Because of these problems, there will never be pysmo type that has the same structure as the above class! Instead we would either opt for a type consisting of only coordinates, or one coordinate together with distance and azimuth:
from pysmo import Location
from typing import Protocol, runtime_checkable
# Option 1
@runtime_checkable
class StationEvent(Protocol):
@property
def stat_coords(self) -> Location:
...
@stat_coords.setter
def stat_coords(self, value: Location) -> None:
...
@property
def eve_coords(self) -> Location:
...
@eve_coords.setter
def eve_coords(self, value: Location) -> None:
...
# Option 2
@runtime_checkable
class StationDistAzi(Protocol):
@property
def stat_coords(self) -> Location:
...
@stat_coords.setter
def stat_coords(self, value: Location) -> None:
...
@property
def distance(self) -> float:
...
@distance.setter
def distance(self, value: float) -> None:
...
@property
def azimuth(self) -> float:
...
@azimuth.setter
def azimuth(self, value: float) -> None:
...
The attributes used in both protocol classes are independent, and they even could be used
with the Example
class:
>>> my_example = Example(stat_cords, eve_coords, distance, azimuth)

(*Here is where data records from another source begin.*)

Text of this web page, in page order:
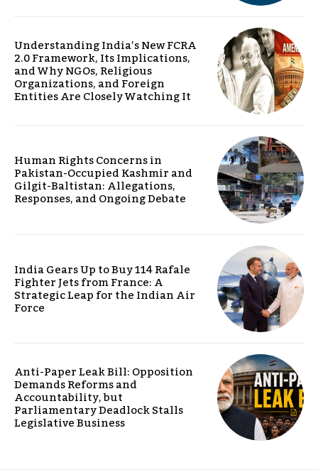
Understanding India’s New FCRA
2.0 Framework, Its Implications,
and Why NGOs, Religious
Organizations, and Foreign
Entities Are Closely Watching It
Human Rights Concerns in
Pakistan-Occupied Kashmir and
Gilgit-Baltistan: Allegations,
Responses, and Ongoing Debate
India Gears Up to Buy 114 Rafale
Fighter Jets from France: A
Strategic Leap for the Indian Air
Force
Anti-Paper Leak Bill: Opposition
Demands Reforms and
Accountability, but
Parliamentary Deadlock Stalls
Legislative Business

>>> isinstance(my_example, StationEvent)
True
>>> isinstance(my_example, StationDistAzi)
True
Me must keep in mind here, that using protocol classes in this way does not magically
remove the problems with the Example
class discussed above. It is conceivable, for
example, that the same instance of Example
could be accessed via both StationEvent
and StationDistAzi
simultaneously. Thus the dependencies between the Example
attributes are still a concern. While the attributes within StationEvent
and
StationDistAzi
may appear independent, the two types as a whole are not. It is
therefore a bad idea to define new types for pysmo with attributes that may not be
independent. Here we would choose either StationEvent
or StationDistAzi
to become
new pysmo types, but never both.
Note
The StationEvent
and StationDistAzi
types only serve as examples to illustrate
the problems that arise from dependencies between attributes. Pysmo types are
not about simplifying existing generic classes. When considering adding a new
type to pysmo, the starting point is always the type itself. Adding or modifying
the classes that hold the actual data comes afterwards. Remember that the
motivation for pysmo types stems from the idea that, while it makes sense to
group certain attributes together for storage, grouping them together for
processing in the same way often does not. Consequently neither of the above
types would realistically be considered for inclusion in pysmo!

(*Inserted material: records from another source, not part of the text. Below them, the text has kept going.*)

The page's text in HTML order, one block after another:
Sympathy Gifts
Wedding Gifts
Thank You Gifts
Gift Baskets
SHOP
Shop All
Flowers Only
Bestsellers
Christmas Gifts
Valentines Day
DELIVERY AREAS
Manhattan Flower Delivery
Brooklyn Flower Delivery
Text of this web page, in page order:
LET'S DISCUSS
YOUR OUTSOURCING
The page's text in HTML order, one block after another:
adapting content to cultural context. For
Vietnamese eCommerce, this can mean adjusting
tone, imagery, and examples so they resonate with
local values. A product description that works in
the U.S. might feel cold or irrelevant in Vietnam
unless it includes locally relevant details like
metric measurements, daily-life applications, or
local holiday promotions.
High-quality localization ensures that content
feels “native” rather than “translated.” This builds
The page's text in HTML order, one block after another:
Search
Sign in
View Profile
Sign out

Compatibility with Generic Classes#
A typical workflow using any kind of data consists of first reading those data into a Python object, and then working with the attributes and methods provided by the object. When reading from a file, the attributes often mirror the way the data are organised within the file. They are manipulated via the built-in methods or extra functions that use the entire object as input.

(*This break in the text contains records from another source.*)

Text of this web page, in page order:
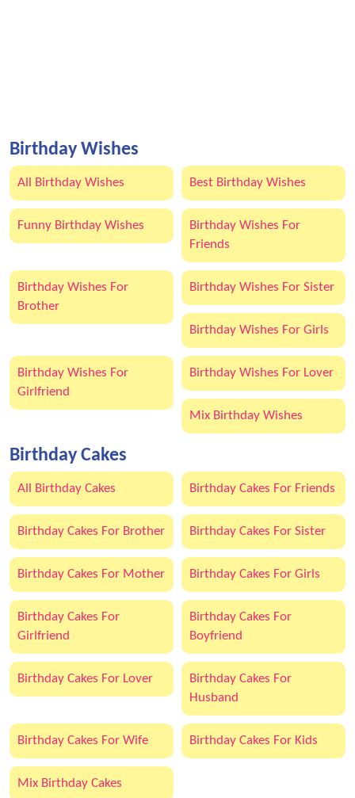
Birthday Wishes
All Birthday Wishes Best Birthday Wishes
Funny Birthday Wishes
Birthday Wishes For
Friends
Birthday Wishes For
Brother
Birthday Wishes For Sister
Birthday Wishes For Girls
Birthday Wishes For
Girlfriend
Birthday Wishes For Lover
Mix Birthday Wishes
Birthday Cakes
All Birthday Cakes Birthday Cakes For Friends
Birthday Cakes For Brother Birthday Cakes For Sister
Birthday Cakes For Mother Birthday Cakes For Girls
Birthday Cakes For
Girlfriend
Birthday Cakes For
Boyfriend
Birthday Cakes For Lover
Birthday Cakes For
Husband
Birthday Cakes For Wife Birthday Cakes For Kids
Mix Birthday Cakes

So if the data as described by the file format were to contain a variable called delta
for storing the sampling rate, the same data will likely be present as an attribute
called delta
in the Python object. Besides the data, the Python object also needs to
incorporate logic to ensure the formatting and behaviour remains consistent with the
original file format. This is not only to be able to write back to the file, but also
because some variables might not be independent (see above).
These kinds of Python classes can be quite sophisticated, and often become the centrepieces of Python packages. They may even be capable of reading and writing to several different file formats. As one might imagine, writing and maintaining these classes is a lot of work, and it does not make much sense to create yet another one for pysmo.
In order to make use of these existing classes, we must ensure compatibility with the pysmo types. While some types may work out of the box with an existing class, it is usually necessary to modify the class to work with pysmo types. Crucially, this requires only a fraction of work compared to writing a data class from scratch.